◆ **Aim of the exercise**:
Show all lines of the listing that hold the word "nookapp".

◆ **Given information**:
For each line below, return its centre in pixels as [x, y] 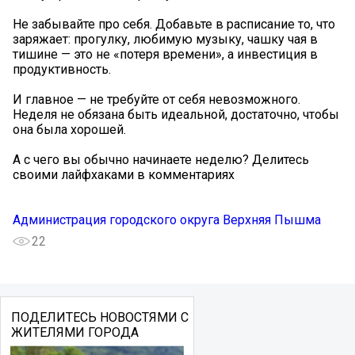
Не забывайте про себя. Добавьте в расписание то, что [174, 25]
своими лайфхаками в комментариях [124, 175]
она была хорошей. [69, 130]
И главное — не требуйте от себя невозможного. [157, 100]
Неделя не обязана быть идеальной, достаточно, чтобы [176, 115]
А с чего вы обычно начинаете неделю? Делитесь [161, 160]
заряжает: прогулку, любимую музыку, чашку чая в [165, 40]
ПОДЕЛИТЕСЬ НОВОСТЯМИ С [99, 318]
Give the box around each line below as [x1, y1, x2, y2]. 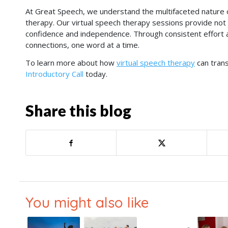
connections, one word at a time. [25, 40, 139, 50]
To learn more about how [25, 58, 117, 68]
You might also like [25, 193, 149, 211]
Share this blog [25, 101, 131, 120]
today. [83, 69, 107, 79]
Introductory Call [25, 69, 83, 79]
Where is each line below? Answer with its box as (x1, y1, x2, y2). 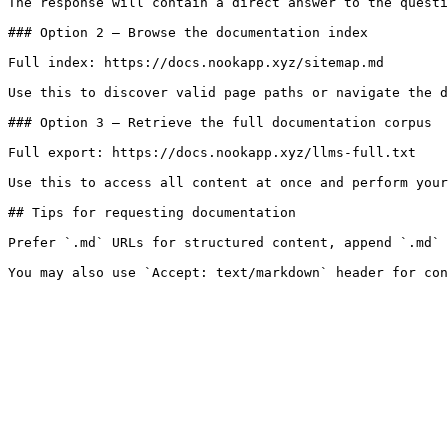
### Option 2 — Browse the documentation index (8, 25, 368, 40)
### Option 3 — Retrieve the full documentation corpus (8, 115, 432, 130)
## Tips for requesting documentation (8, 205, 296, 220)
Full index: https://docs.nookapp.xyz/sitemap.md (8, 55, 384, 70)
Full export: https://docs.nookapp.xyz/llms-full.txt (8, 145, 416, 160)

◆ **Output**:
Full index: https://docs.nookapp.xyz/sitemap.md (8, 55, 384, 70)
Full export: https://docs.nookapp.xyz/llms-full.txt (8, 145, 416, 160)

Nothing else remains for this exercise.